On the other hand, the perception of a high communion of a teacher could also lead to teaching which has qualitative deficits (with regard to pedagogical action in class) being assessed more positively by the students than might be appropriate. In this case, a weaker quality among teachers with a high communion would be masked by this perception. In other words, in such cases there could actually be a severe bias influencing the measurement of teaching quality. This could explain why many studies showed no or only minor predictive effects of the teaching quality measured by student surveys on learning achievement, and why often large differences in the quality perception of students and external observers are reported (see, for example, Chap. 7 by van der Lans in this volume; Fauth et al., 2014; Kuhfeld, 2017). If this is the case, a way out could be to control the perceived student communion through partial regressions, as was done in the analyses presented here.

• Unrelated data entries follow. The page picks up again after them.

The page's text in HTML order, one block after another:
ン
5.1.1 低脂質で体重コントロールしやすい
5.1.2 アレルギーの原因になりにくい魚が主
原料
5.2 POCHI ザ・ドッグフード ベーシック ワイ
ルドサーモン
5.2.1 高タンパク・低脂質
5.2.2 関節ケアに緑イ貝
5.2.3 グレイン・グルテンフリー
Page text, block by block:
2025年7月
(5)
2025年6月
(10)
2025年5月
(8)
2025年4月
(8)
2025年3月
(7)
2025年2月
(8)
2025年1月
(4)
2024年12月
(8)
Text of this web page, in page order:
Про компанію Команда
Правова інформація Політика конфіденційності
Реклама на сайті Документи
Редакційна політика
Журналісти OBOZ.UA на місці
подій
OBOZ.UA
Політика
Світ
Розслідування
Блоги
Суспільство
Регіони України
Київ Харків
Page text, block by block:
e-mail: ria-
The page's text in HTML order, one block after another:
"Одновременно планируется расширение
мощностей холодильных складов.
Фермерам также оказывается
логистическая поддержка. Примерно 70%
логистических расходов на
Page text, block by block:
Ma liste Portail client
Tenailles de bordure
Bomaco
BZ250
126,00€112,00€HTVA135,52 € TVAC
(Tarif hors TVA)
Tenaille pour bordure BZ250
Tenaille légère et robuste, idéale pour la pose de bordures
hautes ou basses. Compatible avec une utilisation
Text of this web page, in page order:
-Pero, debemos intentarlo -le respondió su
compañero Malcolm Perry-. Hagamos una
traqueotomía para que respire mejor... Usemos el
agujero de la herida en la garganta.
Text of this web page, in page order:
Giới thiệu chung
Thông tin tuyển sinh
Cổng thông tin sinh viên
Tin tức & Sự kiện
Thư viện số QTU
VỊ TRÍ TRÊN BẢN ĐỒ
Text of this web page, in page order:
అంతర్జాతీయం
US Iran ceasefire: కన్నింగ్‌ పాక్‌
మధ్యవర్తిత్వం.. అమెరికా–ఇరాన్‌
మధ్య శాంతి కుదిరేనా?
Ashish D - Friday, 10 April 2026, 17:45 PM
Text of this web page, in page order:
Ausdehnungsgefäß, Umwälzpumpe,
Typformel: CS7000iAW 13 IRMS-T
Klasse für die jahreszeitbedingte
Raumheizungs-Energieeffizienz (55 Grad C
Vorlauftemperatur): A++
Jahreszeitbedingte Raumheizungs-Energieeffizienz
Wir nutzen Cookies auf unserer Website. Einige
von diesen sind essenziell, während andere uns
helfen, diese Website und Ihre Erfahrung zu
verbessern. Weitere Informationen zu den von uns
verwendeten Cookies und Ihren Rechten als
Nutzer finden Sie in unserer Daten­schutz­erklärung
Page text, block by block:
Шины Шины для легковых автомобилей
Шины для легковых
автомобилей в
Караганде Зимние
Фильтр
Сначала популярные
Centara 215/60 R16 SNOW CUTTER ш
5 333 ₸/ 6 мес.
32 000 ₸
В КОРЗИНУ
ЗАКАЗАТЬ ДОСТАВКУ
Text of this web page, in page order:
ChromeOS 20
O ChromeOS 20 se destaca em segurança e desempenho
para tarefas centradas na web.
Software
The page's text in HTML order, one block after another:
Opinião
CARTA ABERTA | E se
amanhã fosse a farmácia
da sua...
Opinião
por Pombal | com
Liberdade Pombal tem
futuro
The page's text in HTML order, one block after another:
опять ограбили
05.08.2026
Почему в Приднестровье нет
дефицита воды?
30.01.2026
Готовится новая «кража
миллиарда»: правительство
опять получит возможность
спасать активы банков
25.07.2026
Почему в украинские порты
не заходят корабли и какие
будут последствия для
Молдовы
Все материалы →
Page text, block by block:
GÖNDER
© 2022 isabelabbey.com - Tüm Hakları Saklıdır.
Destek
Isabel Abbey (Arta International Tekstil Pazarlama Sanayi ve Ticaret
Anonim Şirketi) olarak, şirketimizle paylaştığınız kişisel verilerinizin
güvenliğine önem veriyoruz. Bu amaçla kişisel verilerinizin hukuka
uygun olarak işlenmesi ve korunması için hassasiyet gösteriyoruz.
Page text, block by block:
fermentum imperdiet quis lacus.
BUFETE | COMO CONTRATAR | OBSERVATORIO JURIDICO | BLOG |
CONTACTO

However, both phenomena could also exist, which means that on the one hand there are good teachers with high communion and worse teachers with lower communion, for whom the effect described here is not a bias; on the other hand, there are also situations in which good teachers with lower communion are rated worse by the students and worse teachers with high communion are rated much better. In this case, there is a need to clarify whether indicators can be developed to distinguish between these two situations. These could then be used as a supplement to the classical evaluation procedure for feedback to teachers.

Further research is needed to address the issues raised in this chapter and, if necessary, to develop methods for correcting the measurement of teaching quality through student surveys. This would require longitudinal studies of the perceived quality of teaching over a period of joint work by teachers and classes. In such studies, it would be especially valuable if the dimensions of teaching quality and teacher communion were also assessed by external observers. At the same time, realizing experimental study designs could also be fruitful in which the same teacher’s statements with varying communion, e.g. as video vignettes with actors, are rated by students. In addition, studies controlling for the use of ego- and web-references in the item wordings could be helpful in getting a deeper insight into this effect (den Brok et al., 2006).

When using student ratings as classroom feedback, teachers should be aware that there is an overlaying halo effect related to their communion. Teachers perceived more positively by learners in this way should therefore be more critical of the feedback received. Conversely, relatively unfavorable ratings, which can be associated with a lower perception of communion, are an indication to consider and improve related aspects of teaching quality. For a reliable assessment and control of such effects, it would be advantageous to supplement the questionnaires on teaching quality used in practice and research with a scale for measuring the teacher communion perceived by the students. If such information is not available, teachers should bear in mind that the evaluation of the data at the individual level might be less confounded with their communion than the aggregated data at the classroom level. So, it might be advisable to evaluate the data on both levels to gain a better insight into how one’s teaching practice is perceived by the students.